In this episode, we talk in depth about the kind of human resources challenges that begin to emerge as an advisory firm grows, especially once that crosses the $100 million and then $200 million under management thresholds, where the firm grows beyond half a dozen employees and the founder's ability to directly manage them, and suddenly creating the right culture and designing effective compensation systems that properly incentivize employees, becomes crucial for business success, all of which begins with establishing effective job descriptions for every role of the firm, which Kelli says is like creating a financial plan for your employees' talent development, forming the basis of what goals the firm and the employee are collectively working towards together.
We also talk about the challenges of hiring dedicated management in an advisory firm, the importance of industry benchmarking studies, how to think about crafting a career track for your employees, especially when your firm isn't even large enough to have formal career tracks yet, and why the growth and evolution of an advisory firm is all about refining employees into increasingly specialized roles over time.
Be certain to listen to the end, where Kelli shares her thoughts on best practices in setting actual compensation plans, why Kelli believes that the traditional model of paying advisors a percentage of revenue for the clients they manage is a fundamentally unsustainable model for advisory firms that ever hope to scale, how even sales and business development incentives, in Kelli's view, should only last a couple of years, and how firms should balance out various combinations of base salary incentive plans and sales incentives for various advisory administrative and other staff positions.
So with that introduction, I hope you enjoy this episode of The Financial Advisor Success podcast with Kelli Cruz.
Welcome, Kelli Cruz, to The Financial Advisor Success podcast.
Kelli: Hi, thanks so much. I'm very excited to be here today.

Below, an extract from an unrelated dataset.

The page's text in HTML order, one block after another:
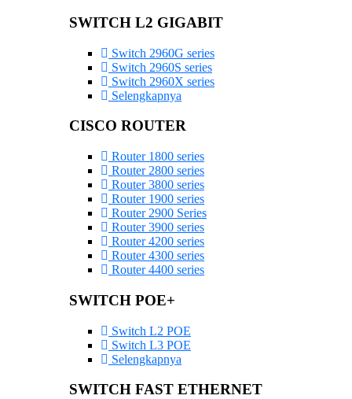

Michael: I'm looking forward to today's episode, because you have, I think, a very unique consulting role and position in the industry. Because, you know, you talk to a lot of firms about structuring compensation for employees, how to actually structure the internal org chart of your firm. It's stuff that is so crucial to effectively running your firm, particularly once you get to a, you know, a size where it's more than just you and an employee or two, and all these kind of structure and incentive systems really matter.

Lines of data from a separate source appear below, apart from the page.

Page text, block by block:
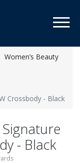
Women’s Beauty
Crossbody - Black
- Black
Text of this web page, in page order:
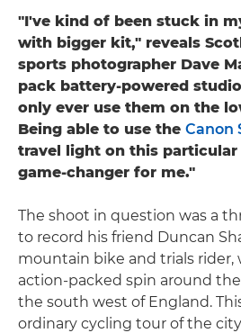
"I've kind of been stuck in
with bigger kit," reveals
sports photographer Dave
pack battery-powered
only ever use them on the
Being able to use the Canon
travel light on this particular
game-changer for me."
The shoot in question was a
to record his friend Duncan
mountain bike and trials rider,
action-packed spin around
the south west of England.
ordinary cycling tour of the
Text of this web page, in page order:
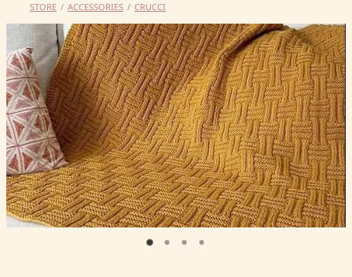
SHOP
CONTACT US
My Account
STORE / ACCESSORIES / CRUCCI
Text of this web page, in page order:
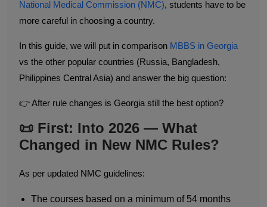
National Medical Commission (NMC), students have to be
more careful in choosing a country.
In this guide, we will put in comparison MBBS in Georgia
vs the other popular countries (Russia, Bangladesh,
Philippines Central Asia) and answer the big question:
👉 After rule changes is Georgia still the best option?
📜 First: Into 2026 — What
Changed in New NMC Rules?
As per updated NMC guidelines:
The courses based on a minimum of 54 months
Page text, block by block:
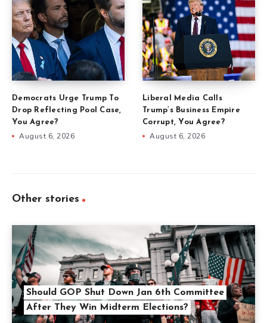
Democrats Urge Trump To
Drop Reflecting Pool Case,
You Agree?
August 6, 2026
Liberal Media Calls
Trump’s Business Empire
Corrupt, You Agree?
August 6, 2026
Other stories
Should GOP Shut Down Jan 6th Committee
After They Win Midterm Elections?
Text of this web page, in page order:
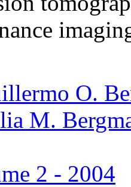
O.
M.
2 - 2004
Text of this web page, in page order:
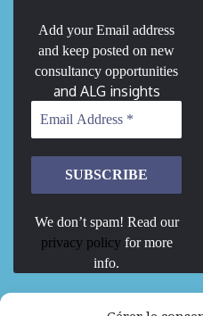
Add your Email address
and keep posted on new
consultancy opportunities
and ALG insights
We don’t spam! Read our
privacy policy for more
info.
We
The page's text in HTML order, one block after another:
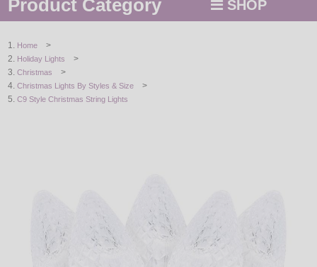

I feel like we spend almost no time in the industry just actually talking about how all this stuff works, and what the best practices are, and how to do it. So I'm just, I'm really excited to have you on, and actually get to talk about like how do you structure a large firm, and how should you compensate advisers. So, welcome.

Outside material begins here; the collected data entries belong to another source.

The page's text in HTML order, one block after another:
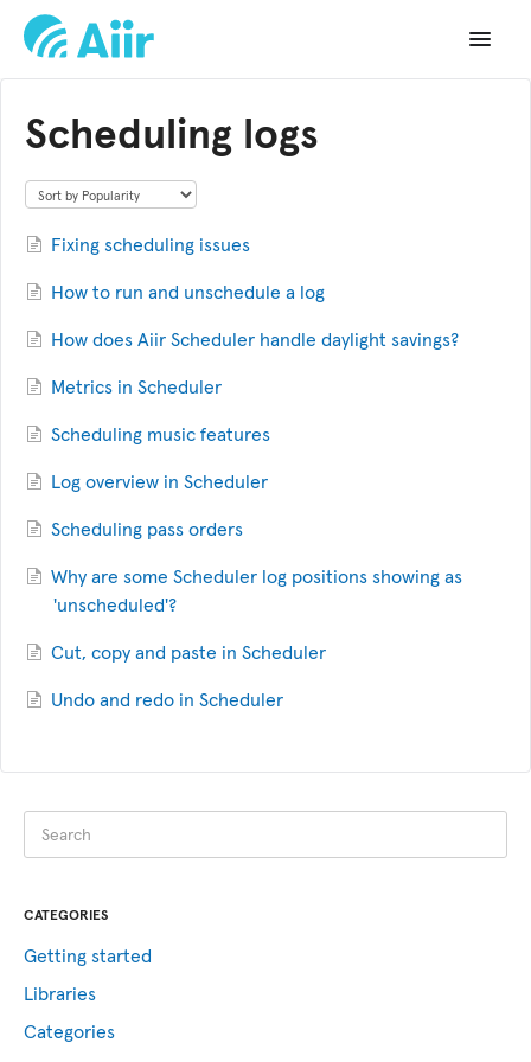
Toggle
Documentation
Scheduling logs
Fixing scheduling issues
How to run and unschedule a log
How does Aiir Scheduler handle daylight savings?
Metrics in Scheduler
Scheduling music features
Log overview in Scheduler
Scheduling pass orders
Why are some Scheduler log positions showing as
'unscheduled'?
Cut, copy and paste in Scheduler
Undo and redo in Scheduler
CATEGORIES
Getting started
Libraries
Categories

Kelli: Thank you. Yeah, well these are challenging questions, the things that you raise about running a firm. I think most firm owners that I work with didn't get into the business to manage, you know, their talent, their team. But as they've gotten more successful and have grown larger, they've hired more people and, "Oh boy, you know, this has gotten more complicated. I can't necessarily fake it anymore. I have to have certain processes in place to really manage all of this."
The Types Of HR Problems That Emerge As A Firm Grows [4:05]
Michael: Well, there really is a striking phenomenon to me out there. You know, I call it "The accidental business owner" phenomenon, that particularly as our industry has kind of shifted from the commission-based model to the fee-based model, like it's not just about commissions versus fees, and broker-dealers versus RAs and all that, but just the nature of the business that gets built.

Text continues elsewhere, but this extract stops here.